§ **PROMPT**:
Find every line in the records below that holds the word "stone" and copy it.

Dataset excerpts
[Start of section]

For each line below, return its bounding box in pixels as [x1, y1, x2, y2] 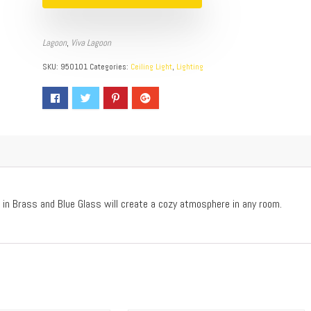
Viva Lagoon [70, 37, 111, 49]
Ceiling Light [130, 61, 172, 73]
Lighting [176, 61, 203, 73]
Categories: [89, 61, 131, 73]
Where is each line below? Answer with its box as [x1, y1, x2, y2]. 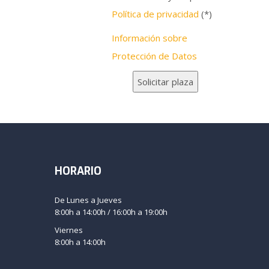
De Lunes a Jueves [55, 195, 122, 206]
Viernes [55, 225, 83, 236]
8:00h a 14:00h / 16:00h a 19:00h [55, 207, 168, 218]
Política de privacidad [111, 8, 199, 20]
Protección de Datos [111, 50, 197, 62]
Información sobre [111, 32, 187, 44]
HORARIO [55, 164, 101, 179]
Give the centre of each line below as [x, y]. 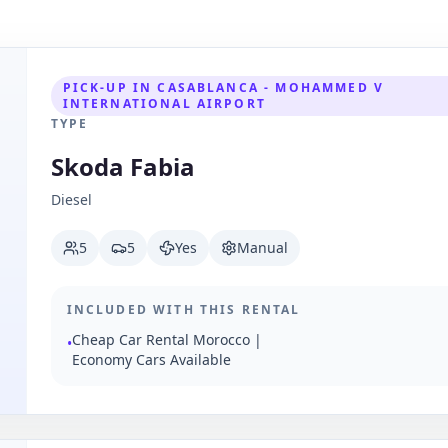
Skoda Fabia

[End of section]
[Start of section]

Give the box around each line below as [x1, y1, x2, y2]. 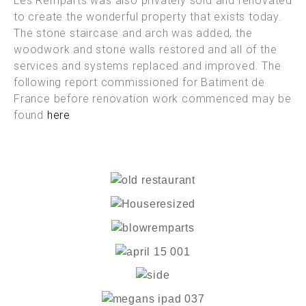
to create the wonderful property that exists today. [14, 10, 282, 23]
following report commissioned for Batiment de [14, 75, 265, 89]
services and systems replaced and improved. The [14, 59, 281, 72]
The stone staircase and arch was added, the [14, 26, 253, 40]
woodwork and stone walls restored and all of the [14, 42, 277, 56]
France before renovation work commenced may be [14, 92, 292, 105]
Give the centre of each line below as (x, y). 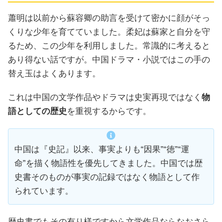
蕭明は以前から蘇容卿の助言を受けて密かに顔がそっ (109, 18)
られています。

[End of section]

§ **TASK OUTPUT**:
The stone staircase and arch was added, the [14, 26, 253, 40]
woodwork and stone walls restored and all of the [14, 42, 277, 56]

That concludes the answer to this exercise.